* [ASSIGNMENT]
Reproduce each entry exactly as it reads. Leave the images out.

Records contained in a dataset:
Start of Block

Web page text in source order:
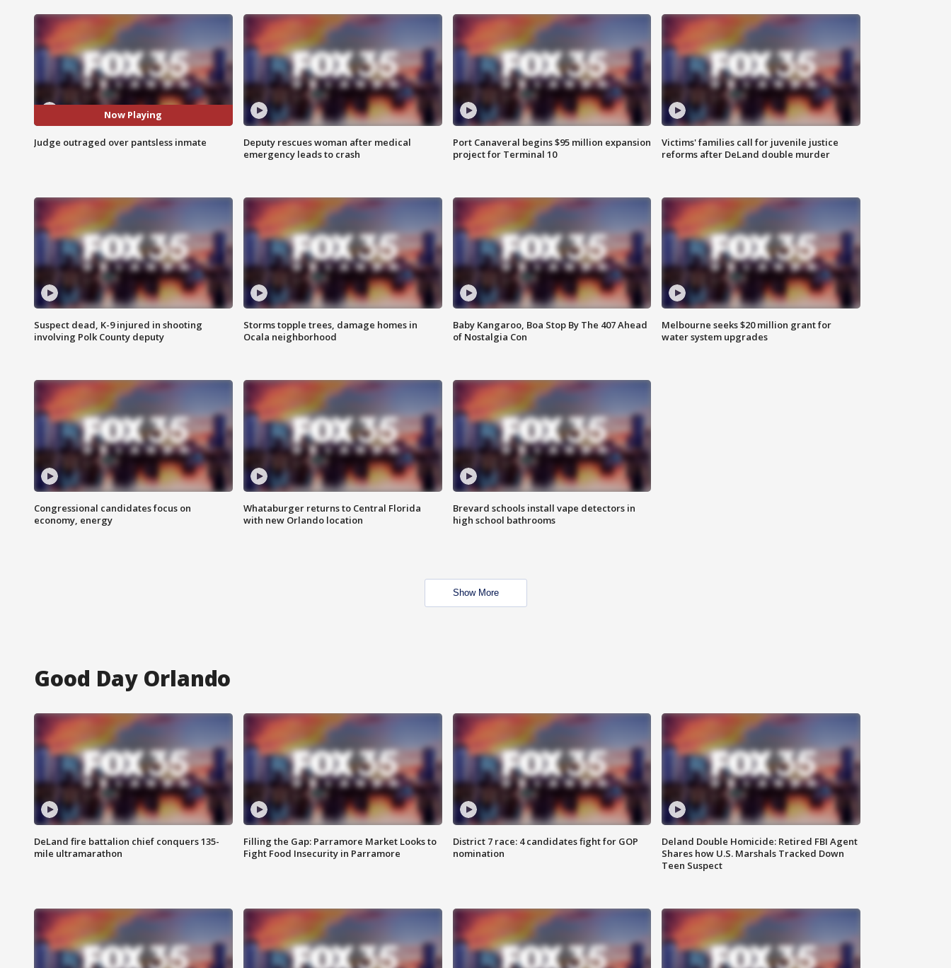
Now Playing
Judge outraged over pantsless inmate
Deputy rescues woman after medical
emergency leads to crash
Port Canaveral begins $95 million expansion
project for Terminal 10
Victims' families call for juvenile justice
reforms after DeLand double murder
Suspect dead, K-9 injured in shooting
involving Polk County deputy
Storms topple trees, damage homes in
Ocala neighborhood
Baby Kangaroo, Boa Stop By The 407 Ahead
of Nostalgia Con
Melbourne seeks $20 million grant for
water system upgrades
Congressional candidates focus on
economy, energy
Whataburger returns to Central Florida
with new Orlando location
Brevard schools install vape detectors in
high school bathrooms
Show More
Good Day Orlando
DeLand fire battalion chief conquers 135-
mile ultramarathon
Filling the Gap: Parramore Market Looks to
Fight Food Insecurity in Parramore
District 7 race: 4 candidates fight for GOP
nomination
Deland Double Homicide: Retired FBI Agent
Shares how U.S. Marshals Tracked Down
Teen Suspect

End of Block

* [PROBLEM SOLUTION]
Web page text in source order:
Now Playing
Judge outraged over pantsless inmate
Deputy rescues woman after medical
emergency leads to crash
Port Canaveral begins $95 million expansion
project for Terminal 10
Victims' families call for juvenile justice
reforms after DeLand double murder
Suspect dead, K-9 injured in shooting
involving Polk County deputy
Storms topple trees, damage homes in
Ocala neighborhood
Baby Kangaroo, Boa Stop By The 407 Ahead
of Nostalgia Con
Melbourne seeks $20 million grant for
water system upgrades
Congressional candidates focus on
economy, energy
Whataburger returns to Central Florida
with new Orlando location
Brevard schools install vape detectors in
high school bathrooms
Show More
Good Day Orlando
DeLand fire battalion chief conquers 135-
mile ultramarathon
Filling the Gap: Parramore Market Looks to
Fight Food Insecurity in Parramore
District 7 race: 4 candidates fight for GOP
nomination
Deland Double Homicide: Retired FBI Agent
Shares how U.S. Marshals Tracked Down
Teen Suspect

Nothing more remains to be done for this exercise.